About this exercise: Look through the records and copy every line in which "mimetico" appears.

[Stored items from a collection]

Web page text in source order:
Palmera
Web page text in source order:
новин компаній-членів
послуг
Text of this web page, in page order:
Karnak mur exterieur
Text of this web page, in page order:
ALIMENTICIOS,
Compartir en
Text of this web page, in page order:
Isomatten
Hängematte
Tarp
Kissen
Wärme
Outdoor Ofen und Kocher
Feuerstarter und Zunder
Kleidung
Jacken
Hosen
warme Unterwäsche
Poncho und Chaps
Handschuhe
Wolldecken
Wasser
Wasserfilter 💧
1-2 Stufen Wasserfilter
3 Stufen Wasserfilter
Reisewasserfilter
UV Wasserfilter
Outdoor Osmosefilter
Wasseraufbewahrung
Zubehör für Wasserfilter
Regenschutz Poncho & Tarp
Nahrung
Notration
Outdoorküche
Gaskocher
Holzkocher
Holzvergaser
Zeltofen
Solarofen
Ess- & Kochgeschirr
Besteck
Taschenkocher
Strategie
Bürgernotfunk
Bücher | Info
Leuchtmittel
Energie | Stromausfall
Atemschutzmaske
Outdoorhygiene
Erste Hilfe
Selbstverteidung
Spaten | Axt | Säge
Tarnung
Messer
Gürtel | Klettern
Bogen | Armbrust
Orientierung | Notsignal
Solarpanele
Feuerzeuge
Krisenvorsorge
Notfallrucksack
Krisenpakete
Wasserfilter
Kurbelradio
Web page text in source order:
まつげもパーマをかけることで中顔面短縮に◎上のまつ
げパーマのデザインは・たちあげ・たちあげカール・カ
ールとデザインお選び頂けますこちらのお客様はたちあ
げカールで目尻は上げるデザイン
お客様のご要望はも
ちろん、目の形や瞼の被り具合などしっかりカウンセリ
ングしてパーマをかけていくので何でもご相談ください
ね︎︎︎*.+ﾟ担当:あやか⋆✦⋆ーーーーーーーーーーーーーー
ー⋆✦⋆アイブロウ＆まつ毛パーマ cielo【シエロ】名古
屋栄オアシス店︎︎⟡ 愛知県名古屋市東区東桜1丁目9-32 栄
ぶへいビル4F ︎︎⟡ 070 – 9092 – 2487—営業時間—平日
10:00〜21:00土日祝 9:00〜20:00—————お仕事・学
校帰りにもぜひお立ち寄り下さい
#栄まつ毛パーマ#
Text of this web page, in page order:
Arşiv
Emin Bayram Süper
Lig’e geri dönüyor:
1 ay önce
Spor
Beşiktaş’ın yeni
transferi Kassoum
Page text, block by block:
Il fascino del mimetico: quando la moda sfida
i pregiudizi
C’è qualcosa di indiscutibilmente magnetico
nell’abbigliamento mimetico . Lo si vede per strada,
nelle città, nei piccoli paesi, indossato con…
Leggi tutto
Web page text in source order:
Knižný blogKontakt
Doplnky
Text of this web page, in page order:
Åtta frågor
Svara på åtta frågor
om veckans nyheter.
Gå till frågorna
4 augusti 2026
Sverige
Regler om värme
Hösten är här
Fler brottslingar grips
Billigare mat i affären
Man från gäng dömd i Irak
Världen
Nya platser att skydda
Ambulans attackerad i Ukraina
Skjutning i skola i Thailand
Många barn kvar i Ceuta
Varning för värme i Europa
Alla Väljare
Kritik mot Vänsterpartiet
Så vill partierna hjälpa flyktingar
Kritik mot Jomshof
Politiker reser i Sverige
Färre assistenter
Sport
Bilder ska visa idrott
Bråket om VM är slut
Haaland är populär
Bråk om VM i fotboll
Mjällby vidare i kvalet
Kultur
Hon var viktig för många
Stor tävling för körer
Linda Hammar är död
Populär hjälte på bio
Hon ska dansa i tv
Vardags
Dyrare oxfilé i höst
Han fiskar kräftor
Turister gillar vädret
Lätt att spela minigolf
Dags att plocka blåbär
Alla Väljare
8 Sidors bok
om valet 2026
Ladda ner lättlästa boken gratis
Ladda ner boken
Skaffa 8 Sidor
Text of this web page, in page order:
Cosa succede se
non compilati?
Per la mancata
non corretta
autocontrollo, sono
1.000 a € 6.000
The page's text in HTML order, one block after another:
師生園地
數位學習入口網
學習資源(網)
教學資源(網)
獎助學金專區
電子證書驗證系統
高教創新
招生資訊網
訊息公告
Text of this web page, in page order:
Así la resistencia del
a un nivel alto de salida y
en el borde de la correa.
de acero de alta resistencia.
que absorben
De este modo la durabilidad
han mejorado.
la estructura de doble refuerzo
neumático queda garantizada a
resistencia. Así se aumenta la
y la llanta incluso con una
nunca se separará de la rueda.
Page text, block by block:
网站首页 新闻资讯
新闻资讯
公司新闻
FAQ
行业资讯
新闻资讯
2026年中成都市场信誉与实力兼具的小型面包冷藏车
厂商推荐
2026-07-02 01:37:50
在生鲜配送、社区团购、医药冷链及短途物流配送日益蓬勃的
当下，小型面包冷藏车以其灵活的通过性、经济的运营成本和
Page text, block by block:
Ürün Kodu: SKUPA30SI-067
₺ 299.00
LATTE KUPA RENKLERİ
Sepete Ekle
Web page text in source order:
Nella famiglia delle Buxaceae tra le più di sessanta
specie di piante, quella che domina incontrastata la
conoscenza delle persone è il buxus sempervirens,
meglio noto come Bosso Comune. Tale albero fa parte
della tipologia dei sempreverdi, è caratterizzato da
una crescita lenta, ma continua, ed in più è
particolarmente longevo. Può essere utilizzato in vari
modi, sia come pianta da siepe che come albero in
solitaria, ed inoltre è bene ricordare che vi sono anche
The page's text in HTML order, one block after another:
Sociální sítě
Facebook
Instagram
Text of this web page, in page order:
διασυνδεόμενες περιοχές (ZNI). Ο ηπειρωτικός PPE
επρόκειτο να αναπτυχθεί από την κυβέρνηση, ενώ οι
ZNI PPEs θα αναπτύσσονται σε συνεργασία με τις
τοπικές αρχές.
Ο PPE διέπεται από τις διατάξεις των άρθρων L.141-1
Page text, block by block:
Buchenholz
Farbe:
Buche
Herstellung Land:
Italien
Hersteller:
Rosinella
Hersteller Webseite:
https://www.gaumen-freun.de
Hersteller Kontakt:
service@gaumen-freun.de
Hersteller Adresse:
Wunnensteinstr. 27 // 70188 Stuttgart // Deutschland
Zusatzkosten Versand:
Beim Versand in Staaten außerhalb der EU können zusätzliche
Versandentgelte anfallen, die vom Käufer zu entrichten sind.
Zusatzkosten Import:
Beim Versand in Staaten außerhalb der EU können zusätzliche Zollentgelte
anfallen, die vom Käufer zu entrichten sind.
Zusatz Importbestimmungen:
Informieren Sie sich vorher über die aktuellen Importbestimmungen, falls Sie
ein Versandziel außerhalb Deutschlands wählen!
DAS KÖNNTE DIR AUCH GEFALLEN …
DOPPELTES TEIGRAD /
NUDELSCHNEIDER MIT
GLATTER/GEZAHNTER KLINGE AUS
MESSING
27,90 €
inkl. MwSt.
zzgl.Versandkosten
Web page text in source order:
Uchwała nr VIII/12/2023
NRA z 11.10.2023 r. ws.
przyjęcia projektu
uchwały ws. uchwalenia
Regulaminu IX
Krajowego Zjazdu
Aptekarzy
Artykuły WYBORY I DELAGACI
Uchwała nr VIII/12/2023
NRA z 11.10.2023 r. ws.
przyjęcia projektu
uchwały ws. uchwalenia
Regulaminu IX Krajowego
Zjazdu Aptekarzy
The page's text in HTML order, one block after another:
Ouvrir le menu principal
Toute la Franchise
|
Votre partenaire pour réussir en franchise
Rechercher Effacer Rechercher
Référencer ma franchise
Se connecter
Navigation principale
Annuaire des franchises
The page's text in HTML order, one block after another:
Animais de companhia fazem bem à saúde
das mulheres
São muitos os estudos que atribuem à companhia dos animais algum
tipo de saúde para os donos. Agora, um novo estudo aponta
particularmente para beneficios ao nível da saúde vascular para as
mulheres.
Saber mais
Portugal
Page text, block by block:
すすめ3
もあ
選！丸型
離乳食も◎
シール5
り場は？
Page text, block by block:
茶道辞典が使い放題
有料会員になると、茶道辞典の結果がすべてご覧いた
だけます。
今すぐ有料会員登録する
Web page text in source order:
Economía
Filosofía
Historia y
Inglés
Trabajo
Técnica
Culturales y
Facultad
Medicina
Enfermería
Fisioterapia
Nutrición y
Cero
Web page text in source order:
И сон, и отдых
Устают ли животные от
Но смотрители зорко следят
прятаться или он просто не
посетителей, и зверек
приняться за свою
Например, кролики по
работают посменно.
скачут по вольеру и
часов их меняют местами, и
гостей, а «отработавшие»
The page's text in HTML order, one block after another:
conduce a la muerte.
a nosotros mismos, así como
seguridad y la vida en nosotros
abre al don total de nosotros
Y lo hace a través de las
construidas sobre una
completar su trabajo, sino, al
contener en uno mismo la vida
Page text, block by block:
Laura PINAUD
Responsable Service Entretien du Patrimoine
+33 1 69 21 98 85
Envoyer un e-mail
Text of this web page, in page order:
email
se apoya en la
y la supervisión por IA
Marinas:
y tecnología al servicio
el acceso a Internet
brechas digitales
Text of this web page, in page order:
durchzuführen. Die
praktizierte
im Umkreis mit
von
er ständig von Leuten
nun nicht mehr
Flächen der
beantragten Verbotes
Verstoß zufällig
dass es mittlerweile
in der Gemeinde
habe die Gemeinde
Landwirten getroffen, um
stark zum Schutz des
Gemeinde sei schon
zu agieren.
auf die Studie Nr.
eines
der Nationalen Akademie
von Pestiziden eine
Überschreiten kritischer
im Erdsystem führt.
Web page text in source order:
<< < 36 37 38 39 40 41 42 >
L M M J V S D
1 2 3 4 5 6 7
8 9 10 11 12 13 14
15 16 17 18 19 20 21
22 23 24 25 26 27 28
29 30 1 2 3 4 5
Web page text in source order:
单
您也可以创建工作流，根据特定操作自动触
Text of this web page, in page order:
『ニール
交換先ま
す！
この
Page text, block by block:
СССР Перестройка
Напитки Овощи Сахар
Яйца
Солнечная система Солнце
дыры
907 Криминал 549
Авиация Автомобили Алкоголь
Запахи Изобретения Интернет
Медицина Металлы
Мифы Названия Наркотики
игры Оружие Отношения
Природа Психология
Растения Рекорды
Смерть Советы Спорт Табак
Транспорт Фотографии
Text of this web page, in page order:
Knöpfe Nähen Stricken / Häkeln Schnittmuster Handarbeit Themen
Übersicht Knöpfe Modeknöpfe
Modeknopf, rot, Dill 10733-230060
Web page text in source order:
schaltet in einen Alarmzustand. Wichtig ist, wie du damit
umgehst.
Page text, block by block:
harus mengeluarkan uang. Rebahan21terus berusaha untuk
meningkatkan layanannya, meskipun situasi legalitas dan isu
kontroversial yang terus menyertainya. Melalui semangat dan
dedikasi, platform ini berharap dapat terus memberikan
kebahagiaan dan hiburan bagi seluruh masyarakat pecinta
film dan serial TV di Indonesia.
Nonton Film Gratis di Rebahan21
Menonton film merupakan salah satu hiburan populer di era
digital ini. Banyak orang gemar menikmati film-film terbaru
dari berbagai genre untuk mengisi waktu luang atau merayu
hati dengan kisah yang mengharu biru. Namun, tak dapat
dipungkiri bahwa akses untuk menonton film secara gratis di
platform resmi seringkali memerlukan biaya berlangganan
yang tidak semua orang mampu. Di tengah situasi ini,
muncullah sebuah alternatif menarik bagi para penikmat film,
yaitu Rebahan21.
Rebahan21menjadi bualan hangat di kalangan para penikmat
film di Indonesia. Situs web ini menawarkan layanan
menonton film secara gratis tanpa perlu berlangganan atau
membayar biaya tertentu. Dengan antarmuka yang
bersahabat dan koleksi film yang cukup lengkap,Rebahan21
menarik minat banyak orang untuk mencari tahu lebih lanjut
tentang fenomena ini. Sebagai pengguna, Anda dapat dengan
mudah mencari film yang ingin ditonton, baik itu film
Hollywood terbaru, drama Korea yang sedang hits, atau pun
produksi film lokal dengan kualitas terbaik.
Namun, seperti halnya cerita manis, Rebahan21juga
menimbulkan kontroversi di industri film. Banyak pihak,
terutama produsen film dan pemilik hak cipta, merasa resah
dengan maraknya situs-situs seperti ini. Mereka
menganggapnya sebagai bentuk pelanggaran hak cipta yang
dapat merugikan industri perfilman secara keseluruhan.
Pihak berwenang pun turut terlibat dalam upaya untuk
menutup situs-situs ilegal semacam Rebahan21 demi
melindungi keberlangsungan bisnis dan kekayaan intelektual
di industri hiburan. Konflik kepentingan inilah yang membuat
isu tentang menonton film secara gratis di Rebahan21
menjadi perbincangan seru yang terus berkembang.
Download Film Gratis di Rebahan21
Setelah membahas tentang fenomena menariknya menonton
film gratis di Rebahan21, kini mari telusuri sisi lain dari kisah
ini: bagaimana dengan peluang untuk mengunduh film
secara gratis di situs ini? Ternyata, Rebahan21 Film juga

Result of the task:
Il fascino del mimetico: quando la moda sfida
nell’abbigliamento mimetico . Lo si vede per strada,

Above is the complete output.